Burk has studied and practiced therapeutic music for years, and says she travels to workshops, classes and seminars around the country on a regular basis looking to improve her craft. She has studied ways to use the practice for stress relief and deep rest as well as the special needs of those in the final hours of life. In fact, she is a certified music practitioner, trained through the Music for Healing and Transition Program to provide live therapeutic music at the bedside of the ill and dying.

She also practices Reiki, the Japanese healing technique in which the laying of hands is used to adjust a person's "life force energy." Adding Reiki to a sound session can deepen the experience and provide the benefits of Reiki energies, she says on her website, purpleskyhealingarts.com. I decided to start small, though, and did not opt for this addition.

Burk conducts weekly group and private therapeutic music sessions at Purple Sky, using instruments - stringed instruments, native and world flutes, drums, rattles, handpan, metal tongue drums, kalimba, chimes, bells, gongs, tuning forks and tubes - to create sound waves that pass through the body and mind to relax muscles, calm nerves, destress the brain, lower blood pressure and generally make you feel better.

In addition to the private sessions, which run $75 for about one hour, Burk does group sessions with the bowls and other instruments for a little more than half that price, depending on the group's size. Most groups are between six and 12 people. These sessions are done in the large main room with participants lying on mats in a circle around Burk.

Some people go once a month and others go when they feel the need, she says. Some couple the music therapy with other forms of healing there and elsewhere. Burk says no two sessions that she offers, or the sounds she makes, are the same.

Not everyone has the same experience, of course. Not everyone sees purple, or any colors, like I did, and it doesn't necessarily happen every time.

photo Therapeutic musician and sound practitioner Robin Burk plays her metal singing bowls during music healing class at Purple Sky Healing Arts on East Main Street.

"Some see colors and have far-off experiences," Burk had said before our session.

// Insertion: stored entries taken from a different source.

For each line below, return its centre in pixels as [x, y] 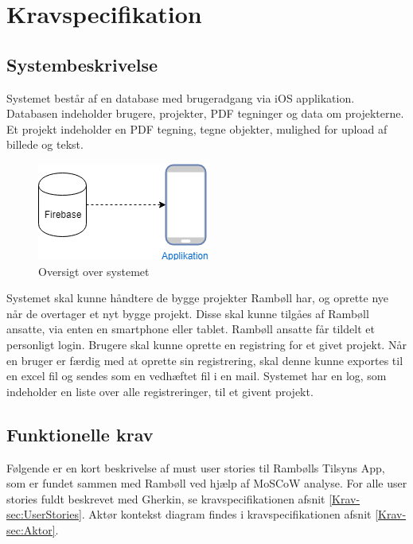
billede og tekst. [45, 144]
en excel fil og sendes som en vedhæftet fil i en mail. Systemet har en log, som [197, 376]
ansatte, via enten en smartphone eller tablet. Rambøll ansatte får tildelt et [191, 329]
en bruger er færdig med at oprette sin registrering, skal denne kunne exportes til [205, 360]
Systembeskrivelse [82, 64]
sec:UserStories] [44, 514]
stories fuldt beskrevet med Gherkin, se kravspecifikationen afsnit [166, 498]
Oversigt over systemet [94, 271]
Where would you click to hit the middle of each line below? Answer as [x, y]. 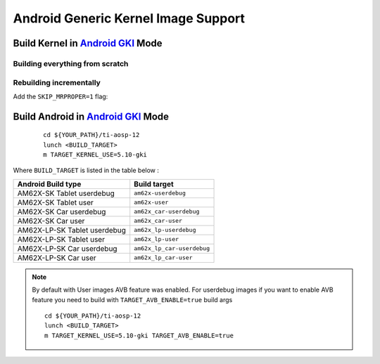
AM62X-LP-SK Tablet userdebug [72, 230]
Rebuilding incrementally [57, 82]
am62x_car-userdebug [167, 212]
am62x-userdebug [160, 193]
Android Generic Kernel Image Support [129, 18]
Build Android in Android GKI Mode [91, 116]
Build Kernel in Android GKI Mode [88, 43]
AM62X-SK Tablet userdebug [66, 193]
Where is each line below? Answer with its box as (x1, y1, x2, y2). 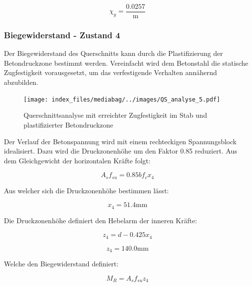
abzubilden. (4, 77, 39, 87)
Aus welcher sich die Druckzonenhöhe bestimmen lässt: (4, 185, 169, 195)
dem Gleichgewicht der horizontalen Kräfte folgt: (4, 155, 151, 165)
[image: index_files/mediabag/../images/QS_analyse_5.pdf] (24, 96, 220, 103)
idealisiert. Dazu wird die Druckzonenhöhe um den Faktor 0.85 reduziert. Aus (4, 146, 237, 156)
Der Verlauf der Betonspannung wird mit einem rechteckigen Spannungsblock (4, 136, 237, 146)
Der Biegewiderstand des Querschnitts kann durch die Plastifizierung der (4, 48, 223, 58)
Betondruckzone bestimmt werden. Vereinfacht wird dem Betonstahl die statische (4, 57, 249, 68)
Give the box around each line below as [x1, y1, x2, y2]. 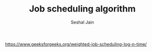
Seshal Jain [71, 19, 94, 25]
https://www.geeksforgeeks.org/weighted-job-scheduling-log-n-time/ [5, 41, 147, 47]
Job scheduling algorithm [29, 3, 136, 14]
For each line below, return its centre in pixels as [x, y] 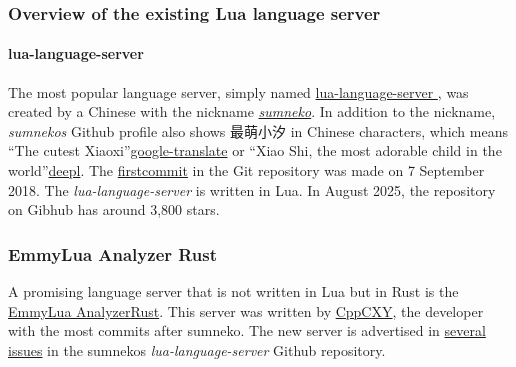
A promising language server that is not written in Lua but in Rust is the [233, 291]
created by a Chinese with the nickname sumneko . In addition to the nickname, [252, 111]
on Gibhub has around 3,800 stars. [114, 209]
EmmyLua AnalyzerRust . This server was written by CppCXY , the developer [246, 310]
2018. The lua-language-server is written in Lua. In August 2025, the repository [252, 189]
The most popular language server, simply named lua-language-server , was [238, 91]
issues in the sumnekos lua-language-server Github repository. [197, 349]
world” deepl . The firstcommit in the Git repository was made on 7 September [246, 170]
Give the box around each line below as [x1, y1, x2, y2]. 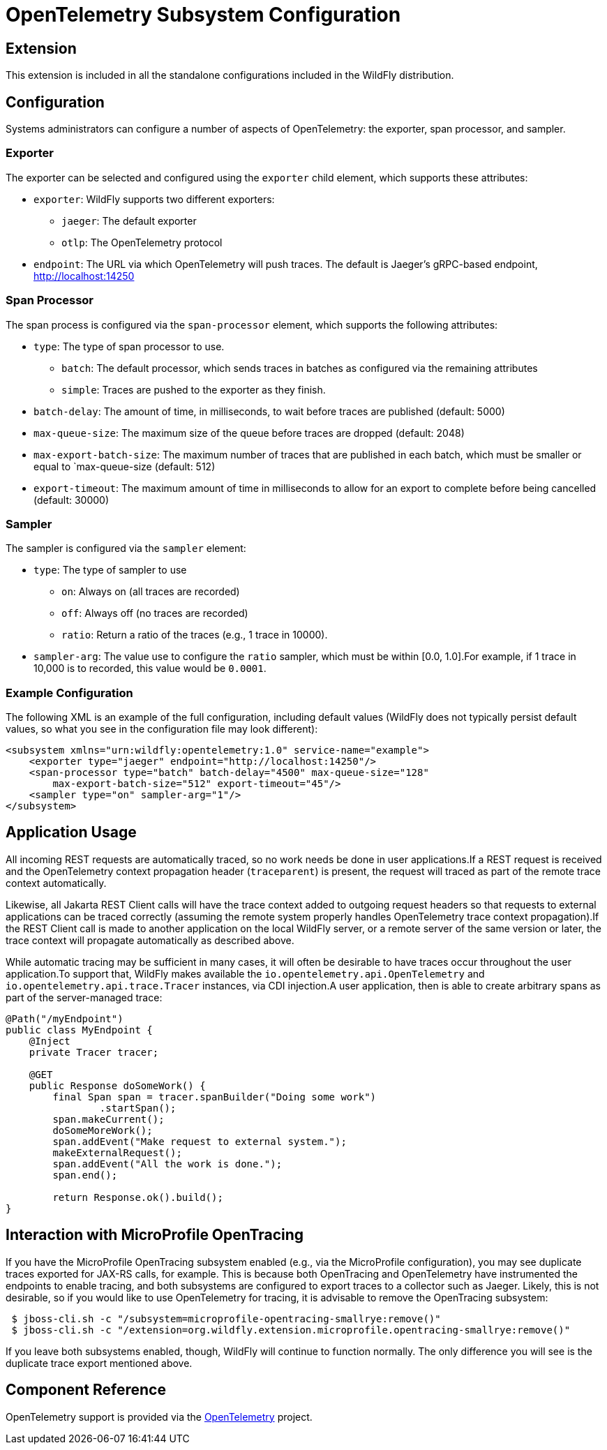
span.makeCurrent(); [52, 1113, 165, 1125]
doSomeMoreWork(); [52, 1124, 153, 1136]
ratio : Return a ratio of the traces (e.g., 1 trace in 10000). [61, 629, 328, 641]
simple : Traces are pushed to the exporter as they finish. [61, 383, 326, 396]
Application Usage [6, 823, 137, 842]
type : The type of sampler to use [33, 564, 187, 576]
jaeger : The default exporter [61, 214, 197, 227]
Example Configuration [6, 685, 133, 700]
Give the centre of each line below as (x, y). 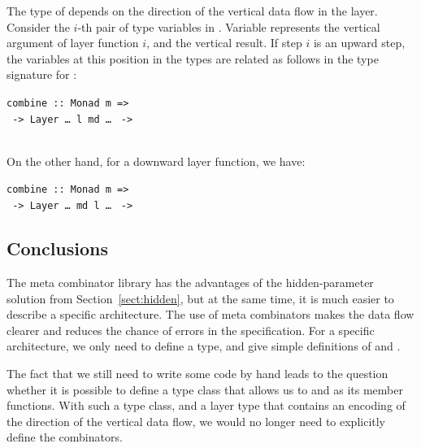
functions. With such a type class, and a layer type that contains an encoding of (206, 405)
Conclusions (58, 248)
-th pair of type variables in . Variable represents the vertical (229, 26)
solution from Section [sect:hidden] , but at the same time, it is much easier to (200, 298)
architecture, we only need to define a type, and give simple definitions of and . (204, 346)
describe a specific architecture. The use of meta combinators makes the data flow (210, 314)
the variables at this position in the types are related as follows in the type (193, 58)
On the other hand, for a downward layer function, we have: (156, 161)
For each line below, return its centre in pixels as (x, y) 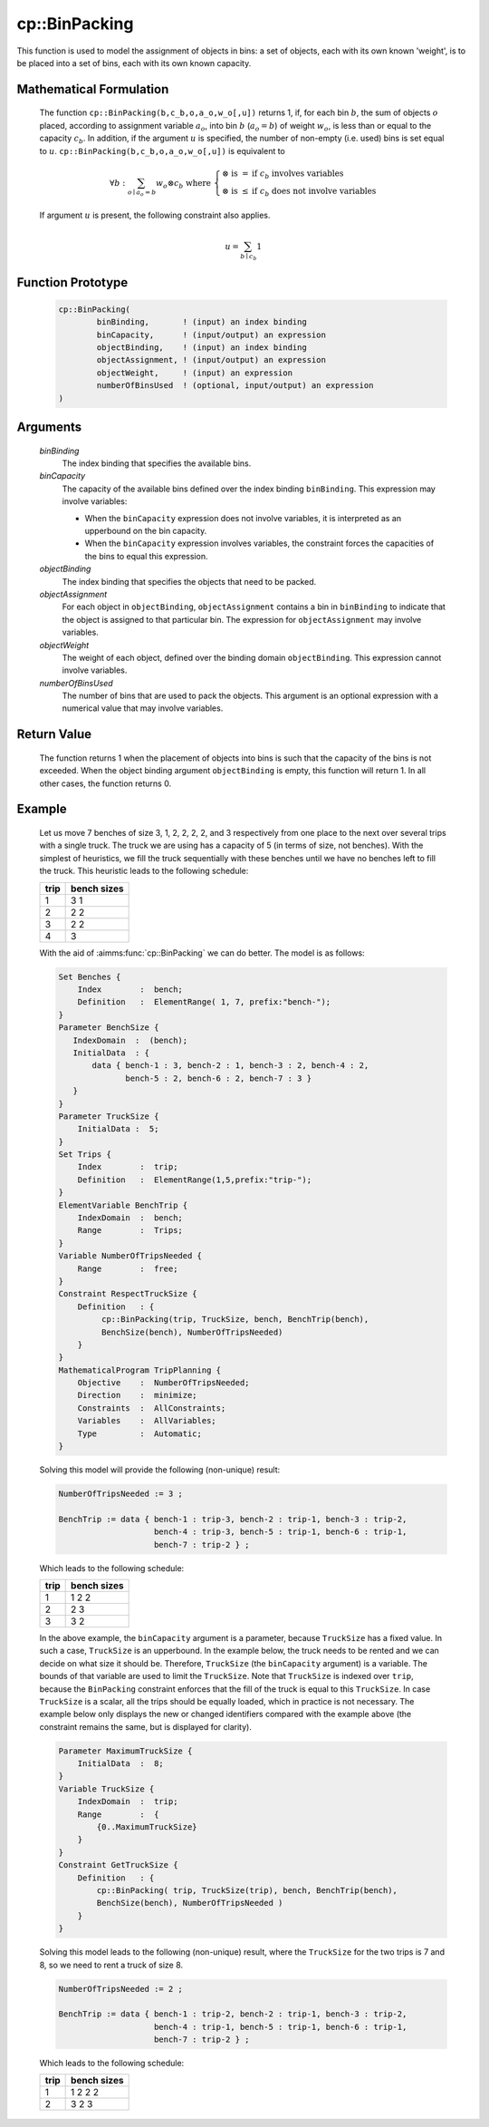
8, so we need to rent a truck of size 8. (111, 1965)
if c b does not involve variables (314, 192)
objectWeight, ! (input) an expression (195, 373)
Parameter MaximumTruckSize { (125, 1751)
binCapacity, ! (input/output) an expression (211, 335)
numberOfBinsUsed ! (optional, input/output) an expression (235, 386)
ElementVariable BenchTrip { (123, 1205)
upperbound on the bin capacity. (146, 530)
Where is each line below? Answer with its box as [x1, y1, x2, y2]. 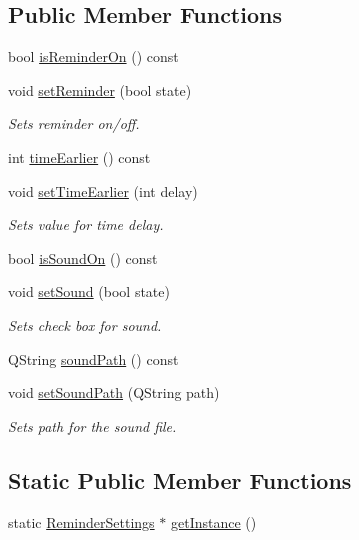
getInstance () [170, 511, 257, 532]
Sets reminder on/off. [8, 113, 140, 134]
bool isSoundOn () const [8, 247, 158, 268]
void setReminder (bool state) [8, 79, 192, 100]
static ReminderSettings [8, 511, 155, 532]
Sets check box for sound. [8, 314, 162, 335]
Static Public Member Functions [8, 464, 352, 495]
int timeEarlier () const [8, 146, 151, 167]
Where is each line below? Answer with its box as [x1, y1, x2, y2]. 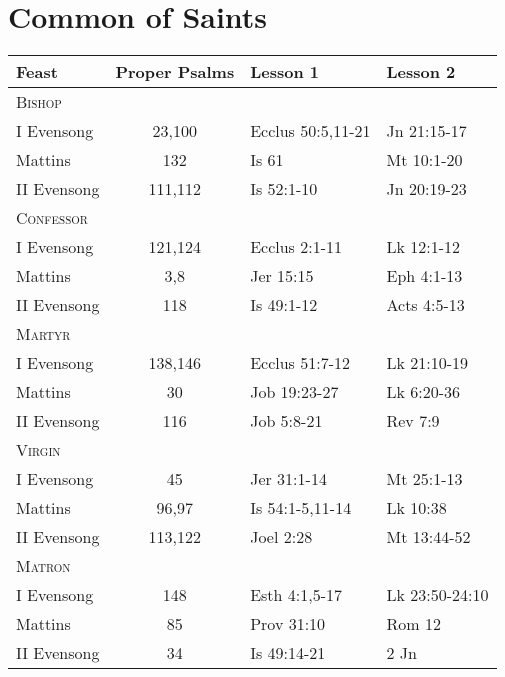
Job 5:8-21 [250, 409, 323, 433]
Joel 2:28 [250, 525, 313, 549]
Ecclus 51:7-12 [250, 351, 351, 375]
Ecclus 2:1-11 [250, 235, 343, 259]
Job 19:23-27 [250, 380, 339, 404]
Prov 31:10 [250, 612, 326, 636]
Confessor [16, 206, 88, 230]
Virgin [16, 438, 61, 462]
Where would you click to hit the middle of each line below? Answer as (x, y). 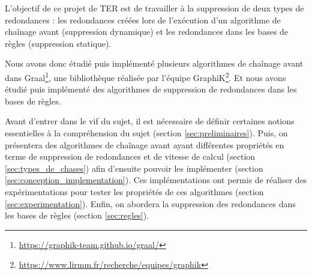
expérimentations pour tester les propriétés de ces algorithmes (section (134, 191)
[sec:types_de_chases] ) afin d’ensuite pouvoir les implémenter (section (134, 168)
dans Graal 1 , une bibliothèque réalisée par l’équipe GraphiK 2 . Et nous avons (145, 76)
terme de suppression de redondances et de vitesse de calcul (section (130, 156)
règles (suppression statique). (58, 43)
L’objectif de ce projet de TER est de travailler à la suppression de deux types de (154, 8)
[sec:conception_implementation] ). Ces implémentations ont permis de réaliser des (156, 180)
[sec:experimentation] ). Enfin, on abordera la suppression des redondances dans (150, 203)

"Some go really deep. Some experience beta waves and some go all the way to theta," she added, referring to the different levels of brain-wave activity exhibited during different actions such as everyday thought or deep sleep - or dream-like states.

Then she mentioned something about the sound waves impacting my vagus nerve. Basically, the vagus is interconnected with the heart, lungs and digestive tract and "is the longest nerve of the autonomic nervous system in the human body," according to Wikipedia. (I had to look it up.)

Until my conversation with Burk, I had given zero thought to my beta or theta waves, much less my vagus nerve, but I do understand the concept behind such things. "Thanks" to a painful sciatic nerve issue, I fully believe that the body is made up of interconnected parts. I also firmly believe that music can affect how we feel in many ways.

While much of what Burk says and does has a New Agey ring to it (see what I did there?), it's hardly new or unusual, as I'd venture to say almost all of us listen to music as a way to relax or otherwise alter our moods. So I was both curious and excited to undergo a private session on the vibroacoustic bed.

I did feel my muscles and body in general relax quite a bit as a result of those "purring kittens." Mentally, not so much, but staying focused is not easy for me. In addition to thinking about my breathing, I ping-ponged between thoughts of things I needed to do after the session and the voice in my head telling me to stay focused - or unfocused, actually.

I do wonder how a second or third session might go, now that I know what to expect. I think I might like it. For people like me, who rarely take a few minutes, much less 30 or 60, to relax, clear their mind and let things go for awhile, decompression is probably a good idea. And how can you say no to purring kittens?